▸ **AIM OF THE TASK**: Please give all of the data again, character for character, and drop the pictures.

Data entries:
__________________________________________________

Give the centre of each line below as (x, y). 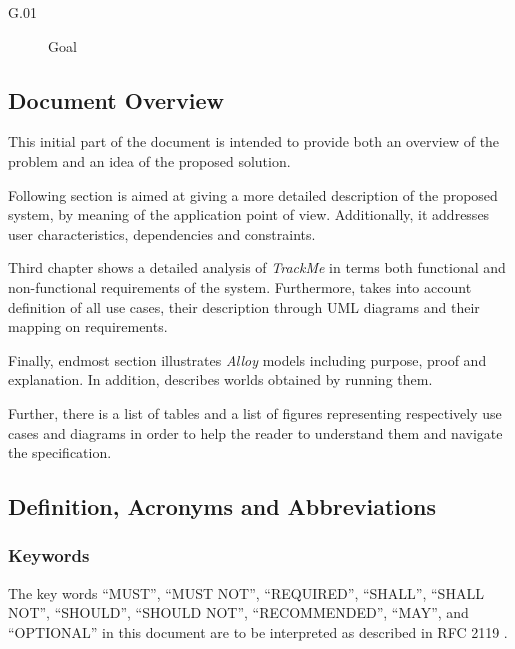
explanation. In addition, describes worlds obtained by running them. (220, 379)
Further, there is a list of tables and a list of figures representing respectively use (255, 412)
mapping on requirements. (88, 326)
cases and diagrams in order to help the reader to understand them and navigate (255, 432)
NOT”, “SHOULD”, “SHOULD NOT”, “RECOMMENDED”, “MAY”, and (238, 612)
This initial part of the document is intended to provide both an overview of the (254, 141)
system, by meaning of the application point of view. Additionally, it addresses (249, 214)
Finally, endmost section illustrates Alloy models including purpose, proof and (247, 359)
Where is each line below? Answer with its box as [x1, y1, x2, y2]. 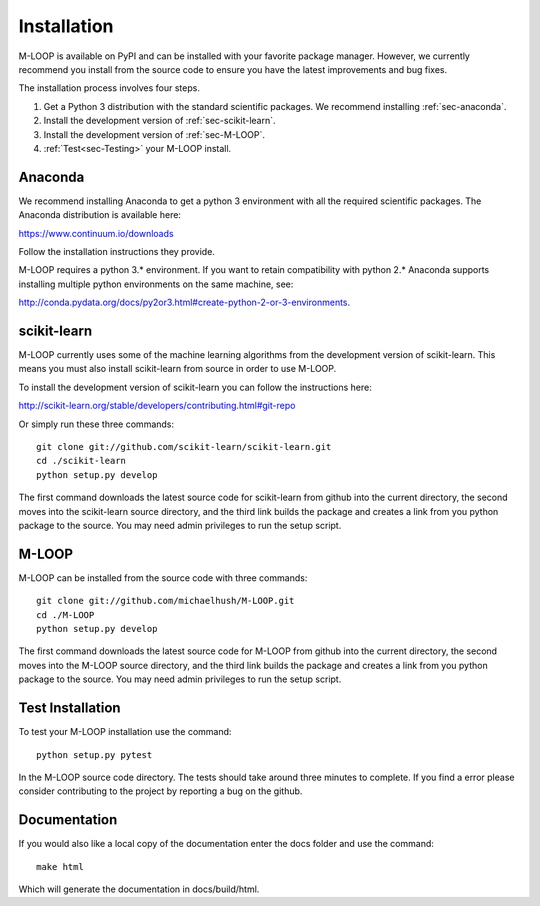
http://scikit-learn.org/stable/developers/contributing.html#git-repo [18, 400, 296, 412]
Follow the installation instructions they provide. [18, 245, 215, 257]
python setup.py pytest [36, 749, 153, 760]
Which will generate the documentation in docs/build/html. [18, 883, 260, 895]
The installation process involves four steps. [18, 82, 200, 94]
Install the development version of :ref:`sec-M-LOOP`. [43, 128, 265, 140]
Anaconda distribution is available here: [18, 209, 182, 221]
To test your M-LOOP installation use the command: [18, 726, 232, 738]
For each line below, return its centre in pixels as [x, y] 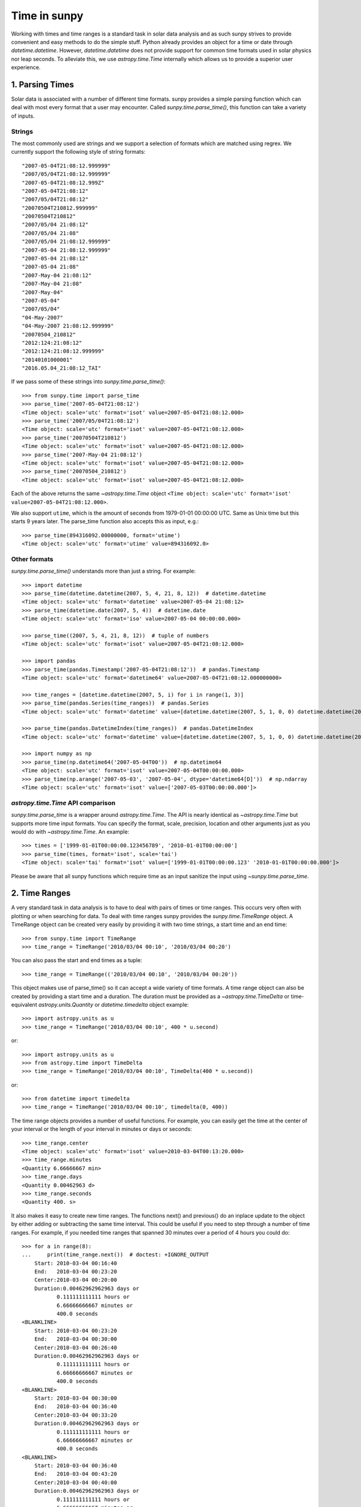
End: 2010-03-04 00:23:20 [76, 1272]
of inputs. [23, 116]
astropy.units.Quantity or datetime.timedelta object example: [113, 1004]
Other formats [32, 559]
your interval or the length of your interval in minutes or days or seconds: [102, 1129]
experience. [26, 68]
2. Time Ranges [41, 893]
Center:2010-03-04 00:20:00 [76, 1280]
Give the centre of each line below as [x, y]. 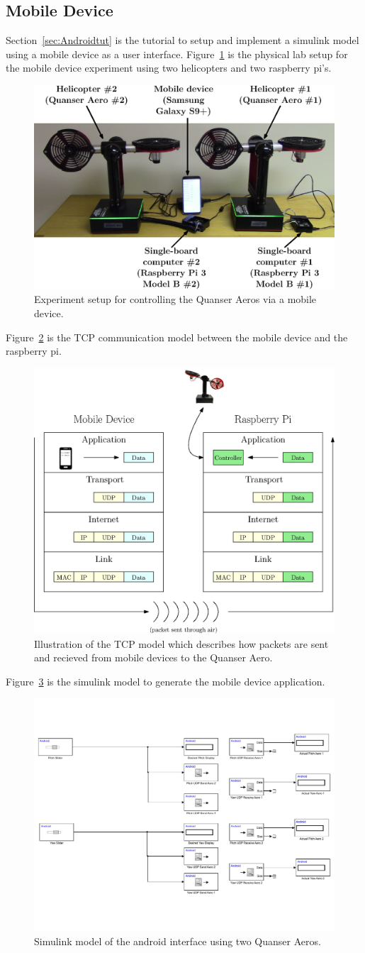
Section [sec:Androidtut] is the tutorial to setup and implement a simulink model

__________________________________________________

▸ **RESPONSE BOX**:
Give the centre of each line below as (x, y). 
explanation. In addition, describes worlds obtained by running them. (220, 379)
Further, there is a list of tables and a list of figures representing respectively use (255, 412)
mapping on requirements. (88, 326)
cases and diagrams in order to help the reader to understand them and navigate (255, 432)
NOT”, “SHOULD”, “SHOULD NOT”, “RECOMMENDED”, “MAY”, and (238, 612)
This initial part of the document is intended to provide both an overview of the (254, 141)
system, by meaning of the application point of view. Additionally, it addresses (249, 214)
Finally, endmost section illustrates Alloy models including purpose, proof and (247, 359)
Where is each line below? Answer with its box as [x1, y1, x2, y2]. 
http://scikit-learn.org/stable/developers/contributing.html#git-repo [18, 400, 296, 412]
Follow the installation instructions they provide. [18, 245, 215, 257]
python setup.py pytest [36, 749, 153, 760]
Which will generate the documentation in docs/build/html. [18, 883, 260, 895]
The installation process involves four steps. [18, 82, 200, 94]
Install the development version of :ref:`sec-M-LOOP`. [43, 128, 265, 140]
Anaconda distribution is available here: [18, 209, 182, 221]
To test your M-LOOP installation use the command: [18, 726, 232, 738]
For each line below, return its centre in pixels as [x, y] 
End: 2010-03-04 00:23:20 [76, 1272]
of inputs. [23, 116]
astropy.units.Quantity or datetime.timedelta object example: [113, 1004]
Other formats [32, 559]
your interval or the length of your interval in minutes or days or seconds: [102, 1129]
experience. [26, 68]
2. Time Ranges [41, 893]
Center:2010-03-04 00:20:00 [76, 1280]
Give the centre of each line below as [x, y]. 
Section [sec:Androidtut] is the tutorial to setup and implement a simulink model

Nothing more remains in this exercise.